Как упомянула Лорель, Эмилия была боевым магом по природе, это был первый поток её магии. В этом мире у каждого человека по два магических потока, первый открывается почти сразу после рождения, а второй — на пятнадцатилетие. Эмилии было уже восемнадцать, но второй поток так и не проявил себя. И она справедливо полагала в своих записях, что дело в кулоне, через который дядя забирал её силы.
Я вспомнила тот разговор с дядей, который увидела одновременно своими глазами взрослой женщины и глазами Эмилии, наполненными детской наивностью.
— Эмилия, тебе уже десять лет, верно?
Эмилия робко кивает, хотя на самом деле ей девять, а десять исполнится только через полгода. Она просто испытывает затаённый страх перед грузной фигурой дяди и его тяжёлыми квадратными кулаками, и не хочет ни поправлять его, ни перечить ему.
— Через некоторое время к нам начнут приходить и свататься к тебе. Ты красивая девочка, — меня пробирает дрожь при этих словах, и Эмилию тоже, но она пытается это скрыть и опускает голову. — И я думаю, что тебе надо сохранить свою утончённость. А боевая магия… она грубая, требует постоянных тренировок… где ты будешь бить и тебя будут бить. Понимаешь?
Эмилия кивает.
— И среди девушек нормально в таком случае отказываться от своей магии. Видишь ли, никакому господину не захочется, чтобы его жена была мускулистой, словно мужчина. Или могла победить его в поединке. Ты понимаешь?
Эмилия прячет дрожащие пальцы за спину. Ей некомфортно и неловко слушать дядю, но она не может произнести ни слова и просто кивает.
Я же чувствую каждый виток манипуляции и проникаюсь отвращением к этому человеку.
Из остальных воспоминаний Эмилии я могу понять, что были и другие девочки с подобной магией, и никто из них не отказывался ни от тренировок, ни, тем более, от своей природы. Наоборот, магиня в семье была гордостью, а боевая магиня даже могла обеспечивать свою семью, пока не выйдет замуж. Он просто лжёт.
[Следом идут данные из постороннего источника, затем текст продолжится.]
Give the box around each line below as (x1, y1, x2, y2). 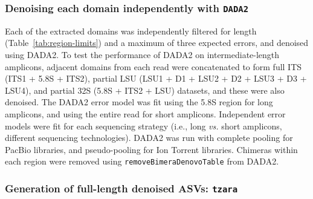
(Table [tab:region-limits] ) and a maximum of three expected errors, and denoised (5, 36, 309, 49)
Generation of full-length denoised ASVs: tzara (5, 180, 238, 195)
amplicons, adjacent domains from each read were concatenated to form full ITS (5, 60, 302, 73)
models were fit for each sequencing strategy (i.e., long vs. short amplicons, (5, 119, 282, 132)
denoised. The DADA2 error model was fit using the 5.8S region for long (5, 96, 273, 108)
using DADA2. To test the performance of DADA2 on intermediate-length (5, 48, 280, 60)
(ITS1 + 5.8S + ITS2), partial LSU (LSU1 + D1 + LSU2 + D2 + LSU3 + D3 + (5, 72, 307, 85)
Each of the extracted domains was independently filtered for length (5, 24, 257, 37)
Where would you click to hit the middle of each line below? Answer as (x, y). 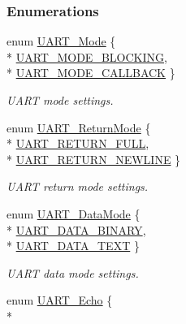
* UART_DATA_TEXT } (73, 246)
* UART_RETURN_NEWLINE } (94, 159)
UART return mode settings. (78, 186)
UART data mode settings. (73, 272)
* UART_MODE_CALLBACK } (91, 73)
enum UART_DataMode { (74, 213)
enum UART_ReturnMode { (79, 127)
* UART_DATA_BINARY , (76, 229)

— Итак, раз тебе всё понятно, я хочу предложить тебе это, — он достаёт из шкафчика бархатную длинную коробочку, движением руки снимает запирающее заклинание и открывает её. На подушечке лежит кулон с цепочкой, чёрный круглый камень, и от его вида мы с Эмилией вздрагиваем вместе. — С помощью этого артефакта мы остановим развитие твоей грубой магии, и ты сможешь уделить больше времени этикету, танцам, вышивке… и прочим милым женским занятиям. Ты согласна?
Я бы отдала всё, чтобы остановить её. Но бедная девятилетняя девочка думает, что дядя знает лучше, что может быть он прав, что он принял её в семью, и поэтому надо его слушаться, даже если совсем не хочется.
И Эмилия кивает в четвёртый раз и делает шаг ему навстречу.
— Умница, — говорит дядя и надевает ей кулон на шею. Где-то внутри тела, в грудной клетке, образуется тёмная воронка, по венам словно растекается холодная пустота, прямо как в последние мгновения моей прошлой жизни… и я понимаю, что Эмилия теряет магию.
Кулон на шее дяди холодно светится в ответ, и его губы разъезжаются в улыбке.
Вынырнув из воспоминаний, я задумчиво прикоснулась к цепочке на шее. Холодный металл никогда не грелся на коже, наоборот, всегда отнимал тепло. Эта вещица, скорее всего, мешала Эмилии открыть второй поток и делала её очень хрупкой — как физически, так и ментально. Якобы заботясь о ней, дядя по сути её изувечил, но при этом сам становился сильнее, ведь его собственная боевая магия росла благодаря Эмилии.